入夜,四周漆黑一片。


    妖域的月亮有三個,三個藍色的月亮高懸天際,如同在天空中鑲上了藍色的鑽石。


    然而它們卻顯得如此的詭異,在漆黑的夜幕中連成了一條弧線,仿佛是遠處巨大的妖獸,睜開了它的三隻眼睛。那三隻眼睛就這樣久久的注視著陸地上的一行人。


    曠野中,靜靜的燃燒著一堆篝火,輕微的劈啪作響聲中,冒險隊中的很多人都已經入睡了。

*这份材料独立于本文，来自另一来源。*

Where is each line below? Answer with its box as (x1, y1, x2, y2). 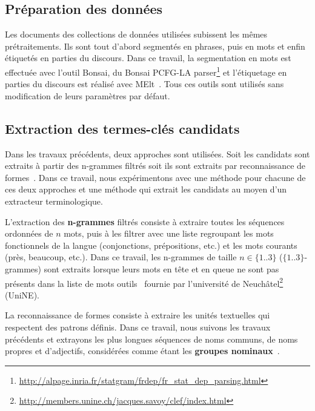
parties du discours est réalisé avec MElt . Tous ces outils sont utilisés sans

    有人不安的翻了一個身,有人似乎正在喃喃自語,也許是在說夢話。


    突然之間,一個驚恐的聲音傳來。


    “是不是有人不見了!”那人的聲音極為響亮,幾乎將周圍的所有人都震醒了。


    葉朔並沒有睡著,但在聽到那人忽然響起的聲音時,也不免皺了一下眉頭。他可以感覺到,那人的聲音中帶著輕微的顫抖。


    也許是因為白天的經曆,現在隊伍中的很多人都開始變得一驚一乍,任何一點風吹草動都會使他們感到恐懼。

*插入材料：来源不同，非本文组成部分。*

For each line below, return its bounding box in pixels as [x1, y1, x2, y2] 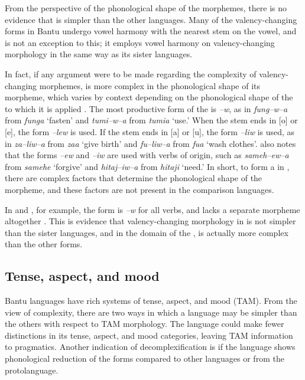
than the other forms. [5, 238, 83, 250]
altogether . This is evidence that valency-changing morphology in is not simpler [5, 215, 296, 227]
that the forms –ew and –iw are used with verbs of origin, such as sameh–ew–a [5, 149, 289, 161]
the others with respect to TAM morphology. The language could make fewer [5, 317, 284, 330]
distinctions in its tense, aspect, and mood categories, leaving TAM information [5, 329, 293, 341]
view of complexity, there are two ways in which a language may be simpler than [5, 306, 297, 318]
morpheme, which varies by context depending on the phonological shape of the [5, 91, 293, 103]
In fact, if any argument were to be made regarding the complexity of [5, 67, 257, 80]

    “有人不見了”,這句話猶如無形的瘟疫,一經引起便迅速散播。已經有更多的人從地上爬了起來,他們左顧右盼,似乎是沒有結果,很快便自行點起人數來。


    “確實……確實好像是少人了……這不可能!再讓我點一次……”又有一個人嚷道,他的聲音在盤旋的夜風中顯得尤其詭異。


    “說不定隻是去方便一下呢,你們這群家夥就緊張成這個樣子。”一個年輕人不屑的看著其他人,“要是這麽容易害怕,那就不要來妖域了,趁早回去吧。”


    果真,那人這麽一說,原本嘰嘰喳喳的人群頓時安靜了許多。


    不再有人去追究到底有沒有少人,更多的人總是沉默著,也許他們並不想被人當做膽小鬼。


    那麽至於究竟有沒有人失蹤,恐怕隻有失蹤的那個人才知道了。


    藍色的月亮依舊閃耀著,一切如舊。


    ……


    直到第二天,恐慌,才正式在人群中蔓延開來。


    “多了一個”的陰影還曆曆在目,現在又是神秘失蹤,在這片林子裏,似乎潛藏著什麽死亡的凶兆。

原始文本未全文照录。